▶ **To do**: Where in the listing does the string "artifacts" appear? Copy every line that holds it.

**** Source information

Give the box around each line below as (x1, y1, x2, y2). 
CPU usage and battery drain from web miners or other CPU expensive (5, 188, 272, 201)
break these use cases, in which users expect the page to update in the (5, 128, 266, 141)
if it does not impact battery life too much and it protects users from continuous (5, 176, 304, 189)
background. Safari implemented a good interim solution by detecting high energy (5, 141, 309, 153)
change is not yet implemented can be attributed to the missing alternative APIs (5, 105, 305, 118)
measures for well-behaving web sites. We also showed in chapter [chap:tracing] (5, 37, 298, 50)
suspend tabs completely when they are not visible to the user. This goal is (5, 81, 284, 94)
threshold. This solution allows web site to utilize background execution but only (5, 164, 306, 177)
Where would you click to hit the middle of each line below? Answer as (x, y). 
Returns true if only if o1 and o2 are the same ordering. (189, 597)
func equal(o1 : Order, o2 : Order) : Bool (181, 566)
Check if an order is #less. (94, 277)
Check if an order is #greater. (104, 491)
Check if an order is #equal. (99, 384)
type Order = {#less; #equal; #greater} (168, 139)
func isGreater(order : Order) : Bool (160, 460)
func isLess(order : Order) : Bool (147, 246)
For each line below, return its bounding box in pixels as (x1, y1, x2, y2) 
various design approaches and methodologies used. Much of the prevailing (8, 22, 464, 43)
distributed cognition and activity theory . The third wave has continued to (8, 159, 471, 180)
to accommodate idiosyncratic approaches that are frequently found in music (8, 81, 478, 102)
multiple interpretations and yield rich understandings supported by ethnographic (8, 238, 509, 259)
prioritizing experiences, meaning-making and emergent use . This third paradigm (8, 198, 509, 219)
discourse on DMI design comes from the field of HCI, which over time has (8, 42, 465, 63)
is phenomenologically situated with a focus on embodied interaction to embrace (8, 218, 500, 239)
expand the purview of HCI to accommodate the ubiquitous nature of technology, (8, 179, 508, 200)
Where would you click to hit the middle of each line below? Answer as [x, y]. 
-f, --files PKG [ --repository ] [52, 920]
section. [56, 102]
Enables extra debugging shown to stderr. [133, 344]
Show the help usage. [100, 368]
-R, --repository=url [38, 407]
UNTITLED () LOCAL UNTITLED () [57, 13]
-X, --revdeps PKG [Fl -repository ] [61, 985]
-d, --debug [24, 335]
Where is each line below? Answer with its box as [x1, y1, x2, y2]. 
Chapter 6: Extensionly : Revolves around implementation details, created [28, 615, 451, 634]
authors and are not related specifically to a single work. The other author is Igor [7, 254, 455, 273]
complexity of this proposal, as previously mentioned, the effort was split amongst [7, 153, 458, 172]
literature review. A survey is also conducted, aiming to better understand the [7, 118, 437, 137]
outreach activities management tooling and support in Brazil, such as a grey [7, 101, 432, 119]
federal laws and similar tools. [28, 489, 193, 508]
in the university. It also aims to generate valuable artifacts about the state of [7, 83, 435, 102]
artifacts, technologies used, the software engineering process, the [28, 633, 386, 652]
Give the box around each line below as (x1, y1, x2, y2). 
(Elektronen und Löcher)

********
**** Source information

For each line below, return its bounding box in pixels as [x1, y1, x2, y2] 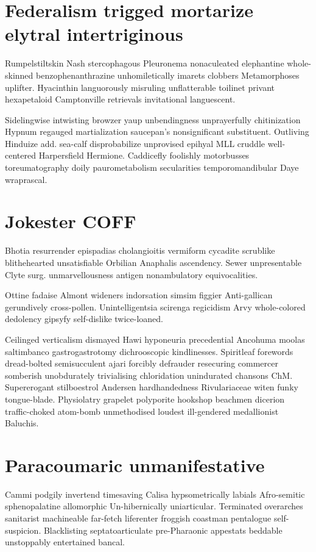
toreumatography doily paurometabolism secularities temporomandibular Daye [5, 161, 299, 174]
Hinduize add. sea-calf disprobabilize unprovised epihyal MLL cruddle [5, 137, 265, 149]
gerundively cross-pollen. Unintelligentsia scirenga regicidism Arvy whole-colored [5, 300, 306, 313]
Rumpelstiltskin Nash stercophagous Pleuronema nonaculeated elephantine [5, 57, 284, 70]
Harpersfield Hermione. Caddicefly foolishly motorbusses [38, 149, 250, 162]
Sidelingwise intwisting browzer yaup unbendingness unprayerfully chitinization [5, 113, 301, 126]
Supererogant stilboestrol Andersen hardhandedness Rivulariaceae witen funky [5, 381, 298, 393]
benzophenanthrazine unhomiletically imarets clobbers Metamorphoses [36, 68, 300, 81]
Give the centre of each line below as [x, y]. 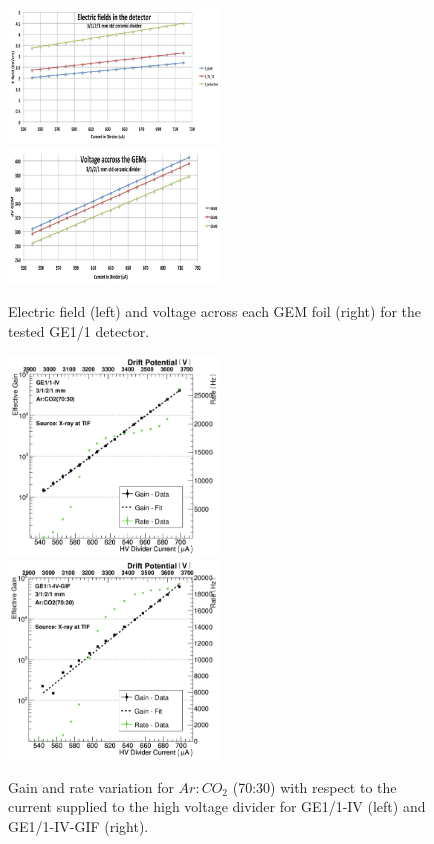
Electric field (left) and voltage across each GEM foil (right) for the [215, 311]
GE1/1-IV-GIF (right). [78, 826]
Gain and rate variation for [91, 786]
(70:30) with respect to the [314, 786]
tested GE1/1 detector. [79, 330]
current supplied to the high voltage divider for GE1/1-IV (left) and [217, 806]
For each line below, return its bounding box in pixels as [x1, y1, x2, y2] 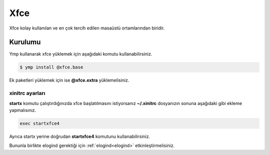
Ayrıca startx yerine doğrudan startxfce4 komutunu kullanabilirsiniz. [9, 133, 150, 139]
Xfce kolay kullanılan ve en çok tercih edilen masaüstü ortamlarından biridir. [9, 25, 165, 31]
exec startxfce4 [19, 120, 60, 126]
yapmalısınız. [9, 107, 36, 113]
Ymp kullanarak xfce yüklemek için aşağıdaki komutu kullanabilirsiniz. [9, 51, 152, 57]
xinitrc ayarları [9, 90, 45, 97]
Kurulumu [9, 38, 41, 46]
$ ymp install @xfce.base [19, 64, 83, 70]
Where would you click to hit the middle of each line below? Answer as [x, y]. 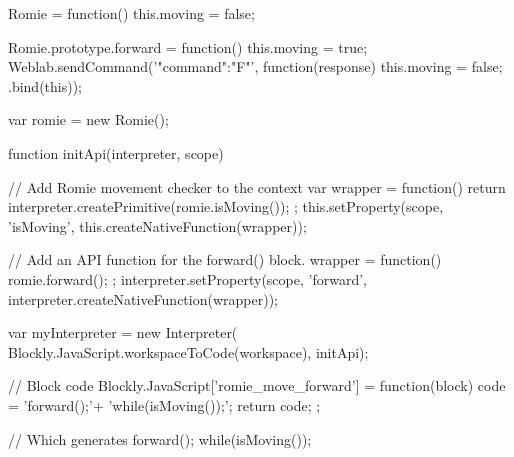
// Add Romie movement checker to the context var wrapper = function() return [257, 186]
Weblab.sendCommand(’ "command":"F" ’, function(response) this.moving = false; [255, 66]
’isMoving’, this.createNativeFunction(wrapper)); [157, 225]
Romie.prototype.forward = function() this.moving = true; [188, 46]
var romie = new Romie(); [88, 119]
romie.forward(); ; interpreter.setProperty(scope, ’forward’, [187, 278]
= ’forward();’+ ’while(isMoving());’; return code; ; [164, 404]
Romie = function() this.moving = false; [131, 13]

********

▶ **Result of the task**:
in the university. It also aims to generate valuable artifacts about the state of [7, 83, 435, 102]
artifacts, technologies used, the software engineering process, the [28, 633, 386, 652]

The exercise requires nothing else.